EXERCISE INPUTS
....
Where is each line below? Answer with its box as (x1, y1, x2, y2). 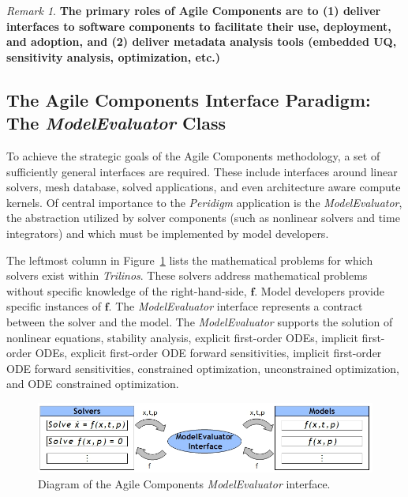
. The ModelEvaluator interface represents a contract (108, 298, 363, 314)
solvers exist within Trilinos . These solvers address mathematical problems (6, 267, 368, 284)
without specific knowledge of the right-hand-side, (6, 282, 247, 299)
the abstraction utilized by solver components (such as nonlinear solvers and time (6, 209, 400, 226)
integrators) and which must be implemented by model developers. (6, 224, 329, 241)
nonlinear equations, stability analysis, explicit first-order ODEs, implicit (6, 329, 358, 345)
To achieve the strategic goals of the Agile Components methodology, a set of (6, 147, 380, 164)
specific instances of (6, 298, 101, 314)
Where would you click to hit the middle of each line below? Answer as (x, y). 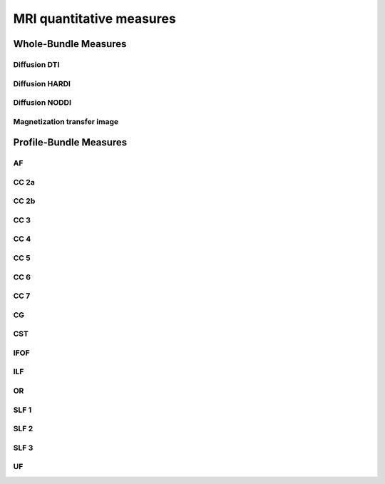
....
TASK TO CARRY OUT
What is needed is an exact copy of the data, without any pictures.

ANSWER BOX
Where is each line below? Answer with its box as (x1, y1, x2, y2). 
. The ModelEvaluator interface represents a contract (108, 298, 363, 314)
solvers exist within Trilinos . These solvers address mathematical problems (6, 267, 368, 284)
without specific knowledge of the right-hand-side, (6, 282, 247, 299)
the abstraction utilized by solver components (such as nonlinear solvers and time (6, 209, 400, 226)
integrators) and which must be implemented by model developers. (6, 224, 329, 241)
nonlinear equations, stability analysis, explicit first-order ODEs, implicit (6, 329, 358, 345)
To achieve the strategic goals of the Agile Components methodology, a set of (6, 147, 380, 164)
specific instances of (6, 298, 101, 314)
Where would you click to hit the middle of each line below? Answer as (x, y). 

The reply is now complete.